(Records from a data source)
_ _ _ _

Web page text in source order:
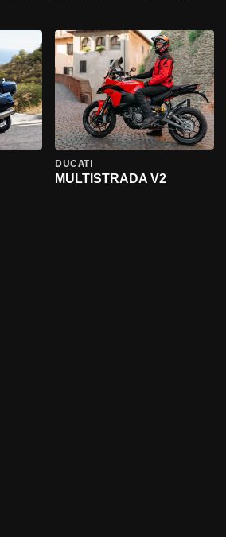
DUCATI
MULTISTRADA V2
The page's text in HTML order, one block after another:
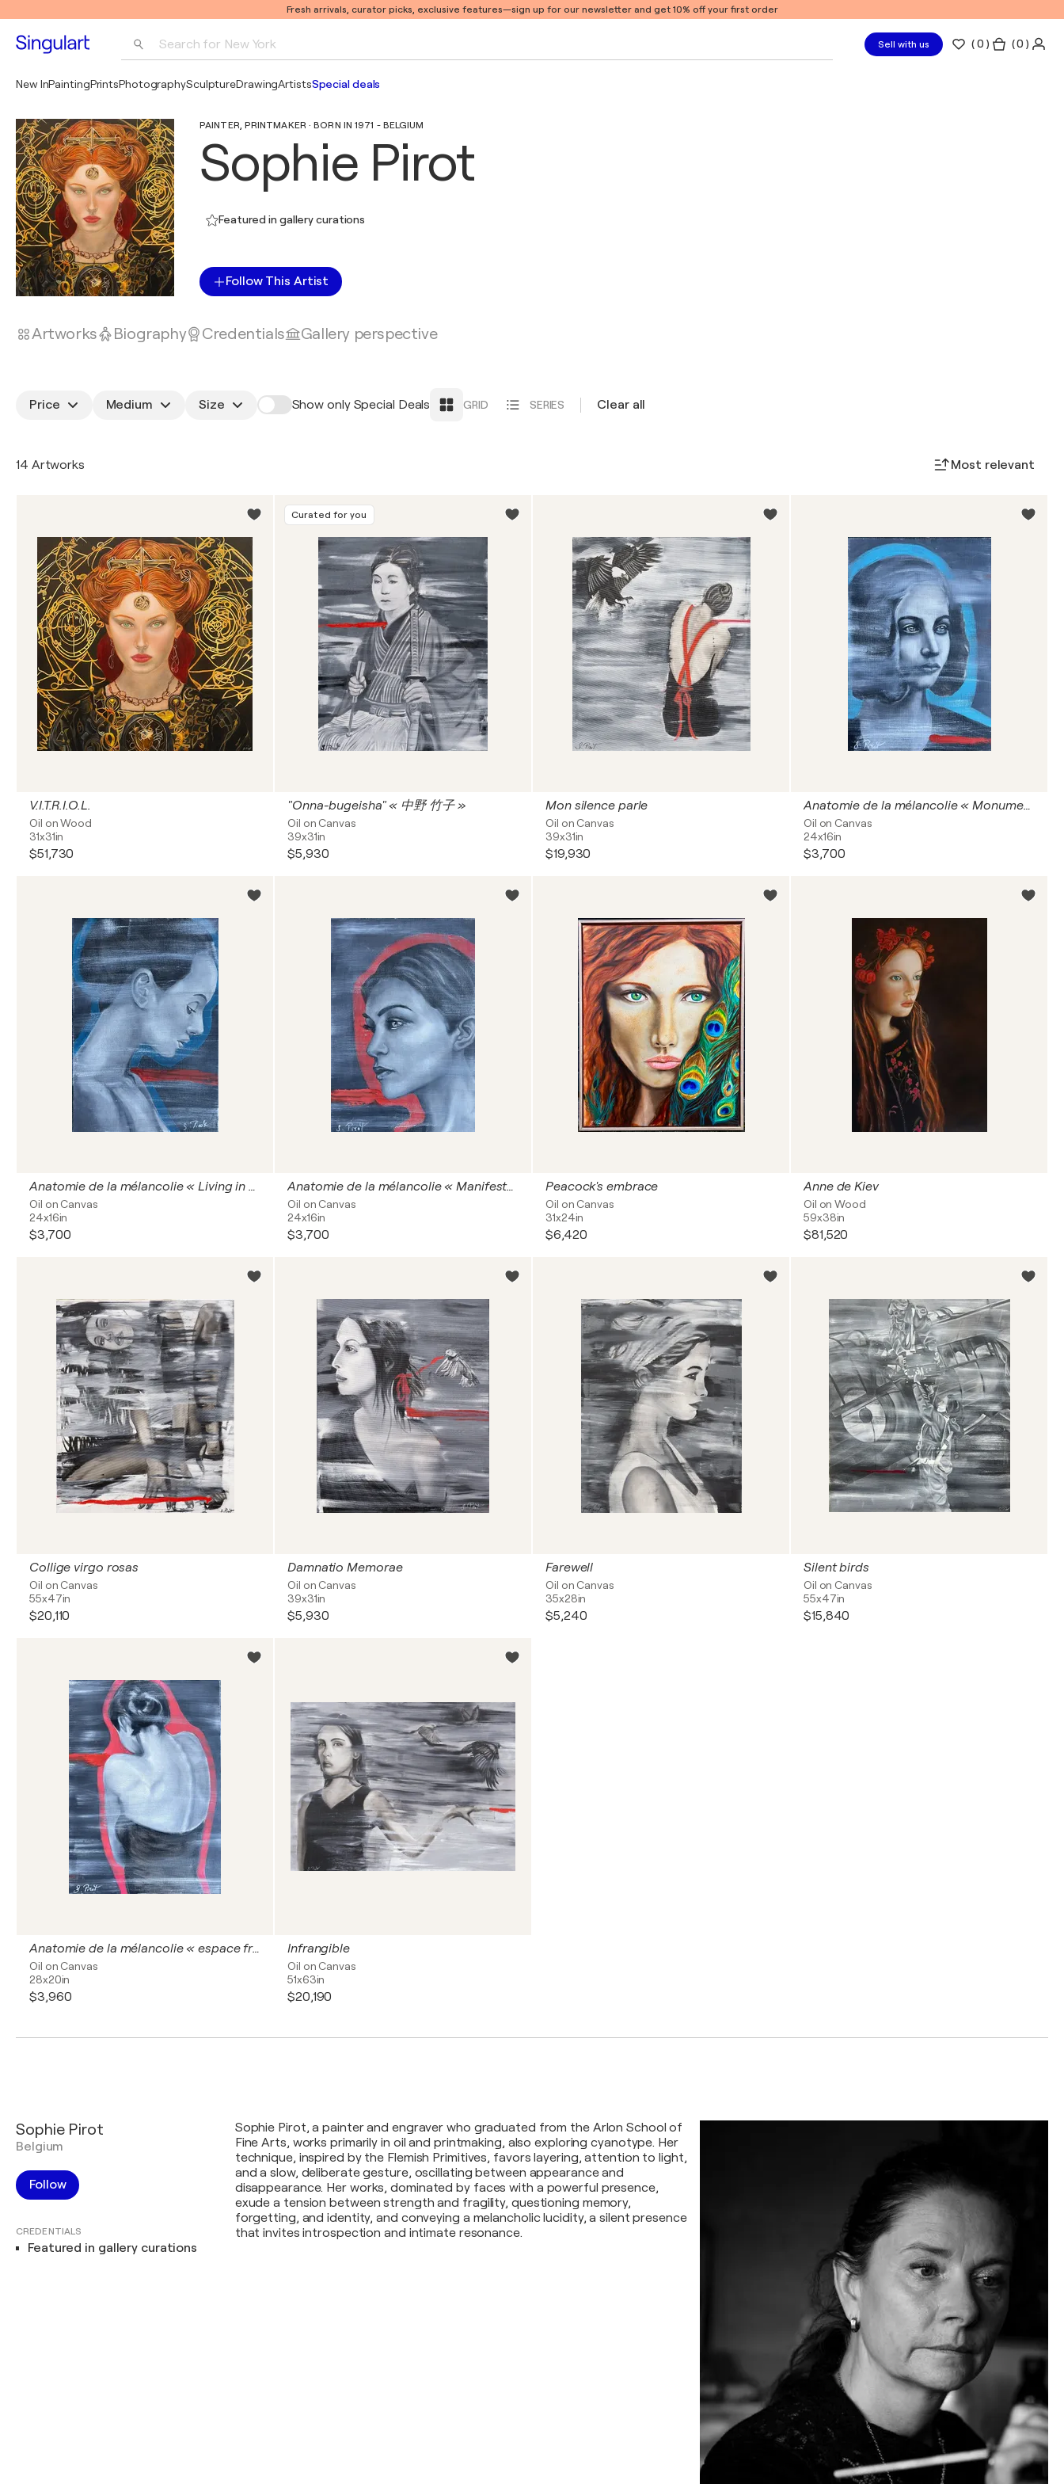
Fresh arrivals, curator picks, exclusive features—sign up for our newsletter and get 10% off your first order
Search for New York Sell with us (0 ) ( 0 )
New InPaintingPrintsPhotographySculptureDrawingArtistsSpecial deals
PAINTER, PRINTMAKER · BORN IN 1971 - BELGIUM
Sophie Pirot
Featured in gallery curations
Follow This Artist
Artworks Biography Credentials Gallery perspective
Price Medium Size Show only Special Deals GRID SERIES Clear all
14 Artworks Most relevant
V.I.T.R.I.O.L.
Oil on Wood
31x31in
$51,730
Curated for you
"Onna-bugeisha" « 中野 竹子 »
Oil on Canvas
39x31in
$5,930
Mon silence parle
Oil on Canvas
39x31in
$19,930
Anatomie de la mélancolie « Monuments intimes »
Oil on Canvas
24x16in
$3,700
Anatomie de la mélancolie « Living in oblivion »
Oil on Canvas
24x16in
$3,700
Anatomie de la mélancolie « Manifesto of fragility »
Oil on Canvas
24x16in
$3,700
Peacock's embrace
Oil on Canvas
31x24in
$6,420
Anne de Kiev
Oil on Wood
59x38in
$81,520
Collige virgo rosas
Oil on Canvas
55x47in
$20,110
Damnatio Memorae
Oil on Canvas
39x31in
$5,930
Farewell
Oil on Canvas
35x28in
$5,240
Silent birds
Oil on Canvas
55x47in
$15,840
Anatomie de la mélancolie « espace fragile»
Oil on Canvas
28x20in
$3,960
Infrangible
Oil on Canvas
51x63in
$20,190
Sophie Pirot
Belgium
Follow
CREDENTIALS
Featured in gallery curations
Sophie Pirot, a painter and engraver who graduated from the Arlon School of
Fine Arts, works primarily in oil and printmaking, also exploring cyanotype. Her
technique, inspired by the Flemish Primitives, favors layering, attention to light,
and a slow, deliberate gesture, oscillating between appearance and
disappearance. Her works, dominated by faces with a powerful presence,
exude a tension between strength and fragility, questioning memory,
forgetting, and identity, and conveying a melancholic lucidity, a silent presence
that invites introspection and intimate resonance.

_ _ _ _

▶ _Assigned task_
The answer should hold every entry exactly as given and no pictures at all.

▶ _Answer box_
Web page text in source order:
DUCATI
MULTISTRADA V2
The page's text in HTML order, one block after another:
Fresh arrivals, curator picks, exclusive features—sign up for our newsletter and get 10% off your first order
Search for New York Sell with us (0 ) ( 0 )
New InPaintingPrintsPhotographySculptureDrawingArtistsSpecial deals
PAINTER, PRINTMAKER · BORN IN 1971 - BELGIUM
Sophie Pirot
Featured in gallery curations
Follow This Artist
Artworks Biography Credentials Gallery perspective
Price Medium Size Show only Special Deals GRID SERIES Clear all
14 Artworks Most relevant
V.I.T.R.I.O.L.
Oil on Wood
31x31in
$51,730
Curated for you
"Onna-bugeisha" « 中野 竹子 »
Oil on Canvas
39x31in
$5,930
Mon silence parle
Oil on Canvas
39x31in
$19,930
Anatomie de la mélancolie « Monuments intimes »
Oil on Canvas
24x16in
$3,700
Anatomie de la mélancolie « Living in oblivion »
Oil on Canvas
24x16in
$3,700
Anatomie de la mélancolie « Manifesto of fragility »
Oil on Canvas
24x16in
$3,700
Peacock's embrace
Oil on Canvas
31x24in
$6,420
Anne de Kiev
Oil on Wood
59x38in
$81,520
Collige virgo rosas
Oil on Canvas
55x47in
$20,110
Damnatio Memorae
Oil on Canvas
39x31in
$5,930
Farewell
Oil on Canvas
35x28in
$5,240
Silent birds
Oil on Canvas
55x47in
$15,840
Anatomie de la mélancolie « espace fragile»
Oil on Canvas
28x20in
$3,960
Infrangible
Oil on Canvas
51x63in
$20,190
Sophie Pirot
Belgium
Follow
CREDENTIALS
Featured in gallery curations
Sophie Pirot, a painter and engraver who graduated from the Arlon School of
Fine Arts, works primarily in oil and printmaking, also exploring cyanotype. Her
technique, inspired by the Flemish Primitives, favors layering, attention to light,
and a slow, deliberate gesture, oscillating between appearance and
disappearance. Her works, dominated by faces with a powerful presence,
exude a tension between strength and fragility, questioning memory,
forgetting, and identity, and conveying a melancholic lucidity, a silent presence
that invites introspection and intimate resonance.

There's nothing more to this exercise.